*Description of the task*: Beginning with the line that holds "gibt die Gesamtintensität" and finishing with the line that holds "chmod +x $AGENT_ROOT/startup.sh", repeat the listing exactly, leaving every picture out.

Start of Exercise input

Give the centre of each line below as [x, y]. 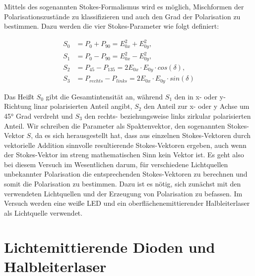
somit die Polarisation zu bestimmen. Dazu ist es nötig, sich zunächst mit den [123, 184]
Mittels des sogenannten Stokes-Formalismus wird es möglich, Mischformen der [124, 6]
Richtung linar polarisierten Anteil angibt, [68, 106]
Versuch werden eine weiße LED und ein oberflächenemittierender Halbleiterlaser [127, 203]
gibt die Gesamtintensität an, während [104, 96]
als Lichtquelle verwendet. [43, 212]
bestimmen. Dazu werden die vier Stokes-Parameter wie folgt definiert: [112, 26]
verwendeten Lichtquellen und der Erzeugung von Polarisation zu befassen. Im [123, 193]
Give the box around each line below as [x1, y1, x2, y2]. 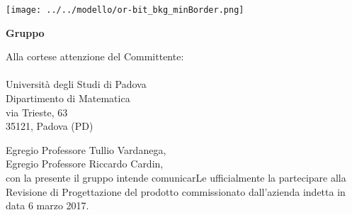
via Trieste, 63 [6, 104, 68, 119]
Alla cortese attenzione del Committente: [6, 49, 184, 64]
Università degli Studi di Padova [6, 77, 147, 92]
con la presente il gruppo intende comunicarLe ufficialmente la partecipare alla [6, 170, 346, 184]
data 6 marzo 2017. [6, 198, 89, 213]
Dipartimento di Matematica [6, 91, 130, 106]
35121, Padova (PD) [6, 118, 93, 133]
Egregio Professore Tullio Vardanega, [6, 142, 166, 157]
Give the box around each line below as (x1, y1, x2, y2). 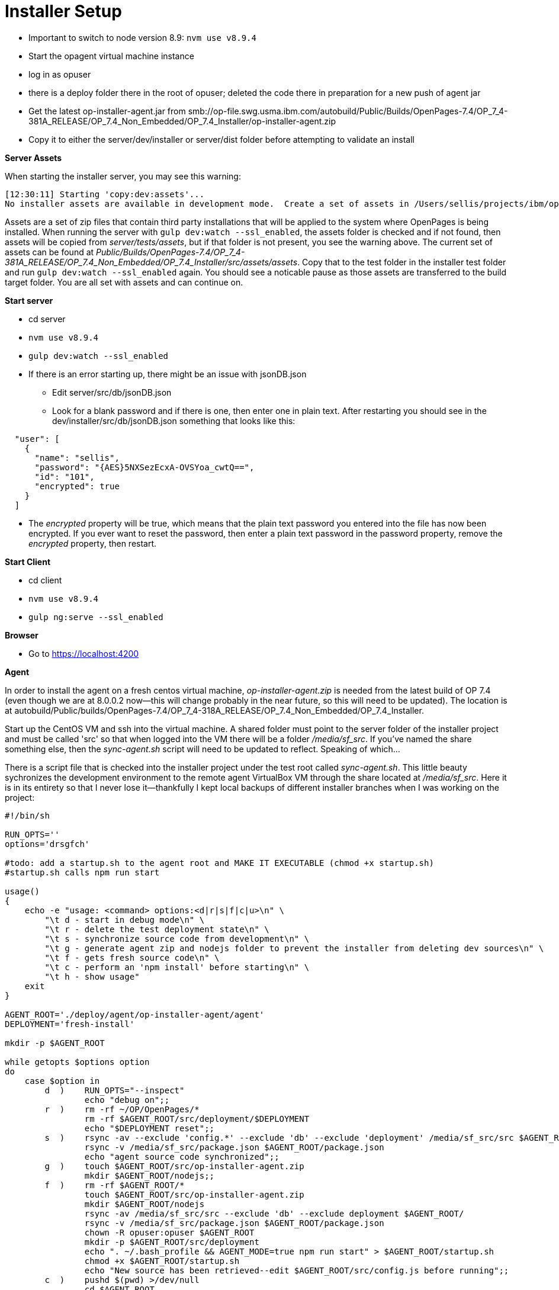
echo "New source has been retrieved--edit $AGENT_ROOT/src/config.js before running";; (84, 1265, 509, 1275)
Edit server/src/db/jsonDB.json (52, 387, 172, 397)
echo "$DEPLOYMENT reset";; (84, 1123, 215, 1133)
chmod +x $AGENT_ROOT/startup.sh (84, 1256, 240, 1266)
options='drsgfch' (5, 839, 90, 849)
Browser (5, 630, 38, 640)
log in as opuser (28, 69, 91, 79)
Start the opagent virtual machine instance (28, 50, 194, 61)

End of Exercise input

*Solution for this problem*:
gibt die Gesamtintensität an, während [104, 96]
als Lichtquelle verwendet. [43, 212]
bestimmen. Dazu werden die vier Stokes-Parameter wie folgt definiert: [112, 26]
verwendeten Lichtquellen und der Erzeugung von Polarisation zu befassen. Im [123, 193]
Give the box around each line below as [x1, y1, x2, y2]. 
via Trieste, 63 [6, 104, 68, 119]
Alla cortese attenzione del Committente: [6, 49, 184, 64]
Università degli Studi di Padova [6, 77, 147, 92]
con la presente il gruppo intende comunicarLe ufficialmente la partecipare alla [6, 170, 346, 184]
data 6 marzo 2017. [6, 198, 89, 213]
Dipartimento di Matematica [6, 91, 130, 106]
35121, Padova (PD) [6, 118, 93, 133]
Egregio Professore Tullio Vardanega, [6, 142, 166, 157]
Give the box around each line below as (x1, y1, x2, y2). 
echo "New source has been retrieved--edit $AGENT_ROOT/src/config.js before running";; (84, 1265, 509, 1275)
Edit server/src/db/jsonDB.json (52, 387, 172, 397)
echo "$DEPLOYMENT reset";; (84, 1123, 215, 1133)
chmod +x $AGENT_ROOT/startup.sh (84, 1256, 240, 1266)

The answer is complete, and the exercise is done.